Image Description: An image of the Netflix logo on a screen in a dark room.
It’s a Thursday night in Oxford. You’ve just sent in an essay: it is your best yet, the dog’s bollocks, a 2,500 word stonker. You look for light entertainment and relief without even indulging the thought of queuing outside Bridge in the February drizzle, thronged by eager freshers, all naively hungry for a night of VK-drenched heartbreak and disappointment. You sit in bed, ignore the ogling, pleading Facebook messages of your dear friends and decide to open up Netflix…
You can’t be bothered for the long haul of a series, so — excitedly at first — you opt for a movie. Perhaps a comedy movie. However, you are confronted for the umpteenth time by the same old from Will Ferrell, Jim Carrey and Adam Sandler. You recall that many a time you have entertained yourself for ninety minutes with Step Brothers, Liar Liar and Happy Gilmore.
You fancy a bit of Hugh Grant and even Notting Hill looks appealing until you remember you’ve watched it 16 times already. Even zany Welshman Rhys Ifans can’t even induce a chuckle, let alone a chortle, with his snorkel, his sordid perversion, and his endearing flatulence.
You’re feeling a bit saucy now so you hover on No Strings Attached and Friends with Benefits, before painfully remembering that these two movies are one and the same. My learned reader, you’re well versed in the fruits of 1990s-2010s cinematography and I’m afraid to say, you’ve seen it all before… Mr Bean’s Holiday it is then.
The fact that this process sounds so relatable is a testament to the way in which Netflix has come to dominate the way we consume entertainment. It has drastically accelerated the preeminence of the digital entertainment industry and has come to control what we view, how we view it, as well as what we do in our free time.

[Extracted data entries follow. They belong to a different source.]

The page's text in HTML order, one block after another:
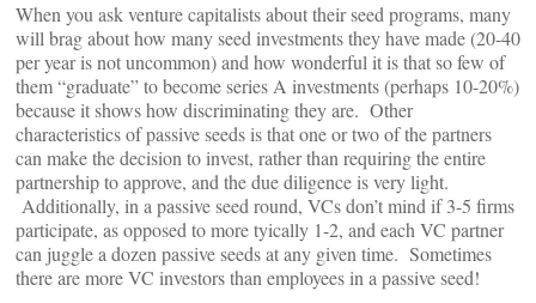
When you ask venture capitalists about their seed programs, many
will brag about how many seed investments they have made (20-40
per year is not uncommon) and how wonderful it is that so few of
them “graduate” to become series A investments (perhaps 10-20%)
because it shows how discriminating they are. Other
characteristics of passive seeds is that one or two of the partners
can make the decision to invest, rather than requiring the entire
partnership to approve, and the due diligence is very light.
Additionally, in a passive seed round, VCs don’t mind if 3-5 firms
participate, as opposed to more tyically 1-2, and each VC partner
can juggle a dozen passive seeds at any given time. Sometimes
there are more VC investors than employees in a passive seed!
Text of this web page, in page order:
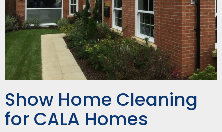
Show Home Cleaning
for CALA Homes
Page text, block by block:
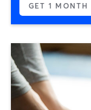
GET 1 MONTH
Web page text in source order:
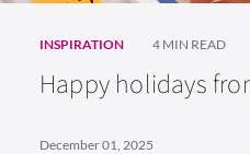
INSPIRATION 4 MIN READ
Happy holidays
December 01, 2025
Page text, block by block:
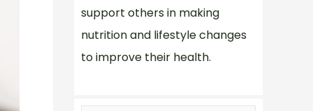
support others in making
nutrition and lifestyle changes
to improve their health.
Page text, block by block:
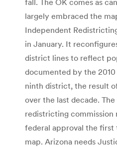
largely embraced the
Independent
in January. It
district lines to reflect
documented by the 2010
ninth district, the result
over the last decade.
redistricting commission
federal approval the
map. Arizona needs
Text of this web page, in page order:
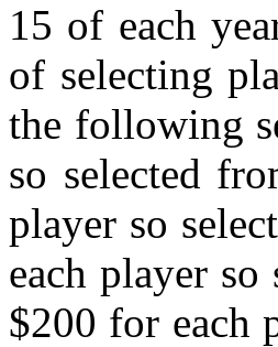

Its profound influence on everyday entertainment is impressive given the company’s relative youth (in relation to the years of multifarious human entertainment preceding the dawn of Netflix and the Digital Age, starting off with cave painting, the development of music and dance festivities before taking the leap towards conkers and yoyos).

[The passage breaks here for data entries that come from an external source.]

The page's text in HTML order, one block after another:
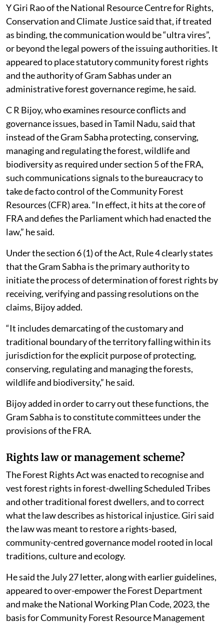
Y Giri Rao of the National Resource Centre for Rights,
Conservation and Climate Justice said that, if treated
as binding, the communication would be “ultra vires”,
or beyond the legal powers of the issuing authorities. It
appeared to place statutory community forest rights
and the authority of Gram Sabhas under an
administrative forest governance regime, he said.
C R Bijoy, who examines resource conflicts and
governance issues, based in Tamil Nadu, said that
instead of the Gram Sabha protecting, conserving,
managing and regulating the forest, wildlife and
biodiversity as required under section 5 of the FRA,
such communications signals to the bureaucracy to
take de facto control of the Community Forest
Resources (CFR) area. “In effect, it hits at the core of
FRA and defies the Parliament which had enacted the
law,” he said.
Under the section 6 (1) of the Act, Rule 4 clearly states
that the Gram Sabha is the primary authority to
initiate the process of determination of forest rights by
receiving, verifying and passing resolutions on the
claims, Bijoy added.
“It includes demarcating of the customary and
traditional boundary of the territory falling within its
jurisdiction for the explicit purpose of protecting,
conserving, regulating and managing the forests,
wildlife and biodiversity,” he said.
Bijoy added in order to carry out these functions, the
Gram Sabha is to constitute committees under the
provisions of the FRA.
Rights law or management scheme?
The Forest Rights Act was enacted to recognise and
vest forest rights in forest-dwelling Scheduled Tribes
and other traditional forest dwellers, and to correct
what the law describes as historical injustice. Giri said
the law was meant to restore a rights-based,
community-centred governance model rooted in local
traditions, culture and ecology.
He said the July 27 letter, along with earlier guidelines,
appeared to over-empower the Forest Department
and make the National Working Plan Code, 2023, the
basis for Community Forest Resource Management

The company was founded in 1997. The first use of ‘Netflix and Chill’ was recorded in a Tweet by “No Face Nina” in 2009. Netflix really breached the mainstream in the 2010s according to Forbes magazine. However, only as recently as the lockdowns of 2020-21 has it become such a titanic, square-eyed succubus.
Now there’s nothing wrong with the odd bit of telly: the long overdue instant gratification after a tough day of work. But that’s the rub. Netflix is not telly. Netflix and other digital streaming platforms encourage individual consumption and have utterly eroded communal TV watching.
There was a time when, for the majority of us who own a TV, we watched and enjoyed media together, sharing that crucial telly-time as a family. We had TV remotes, which had batteries, which fell down the back of the sofa along with some melting After Eights and these small material units of currency called coins.
Only 10 years ago, I religiously watched X Factor with my family. In unison, we heckled Louis Walsh. We loved Simon Cowell and Cheryl Cole. We watched the first auditions of JLS, Olly Murs, and Harry Styles (sorry 1D fans, the others aren’t worth mentioning). How distant the Golden Age of ITV1 seems now, when TikTok was just a brief, forgettable advert with kids doing silly voice overs. How many GenZers even know what ITV is? Communal television is a distant memory.
Of course, if this piece is to pass as something akin to ‘journalism’, it must take into account the other side of the argument. Netflix has platformed some scintillating shows like House of Cards, Breaking Bad, and Peaky Blinders. More recently we’ve had Sex Education and The Witcher. All on-demand, online or offline, easily accessible, and richly enjoyable with a reasonable monthly subscription fee for multiple accounts. When the world came to a standstill, Netflix helped us through a dark time. We shared Netflix recommendations with friends. We Netflixed ourselves into a blissful, ad-free oblivion.
But there are surely better things to do with our time than binge watch Rick and Morty or Squid Game, the jumped up Korean version of the Hunger Games where some of the most powerful characters, The Frontman’s henchmen, look like faceless pink condoms. It’s a bit daft, a tad trite, and the violence is gratuitous. Any attempt at seeking a deeper meaning in the show as an allegory for the struggle of the everyday citizen in a cruel world of cut-throat capitalism is misguided.
Instead we could limit our viewing habits, maybe even focus on our degrees or — perish the thought! — read a book. My unrequited romance with Netflix is ended. It’s Not-flix for me. She never gave as much as I gave her.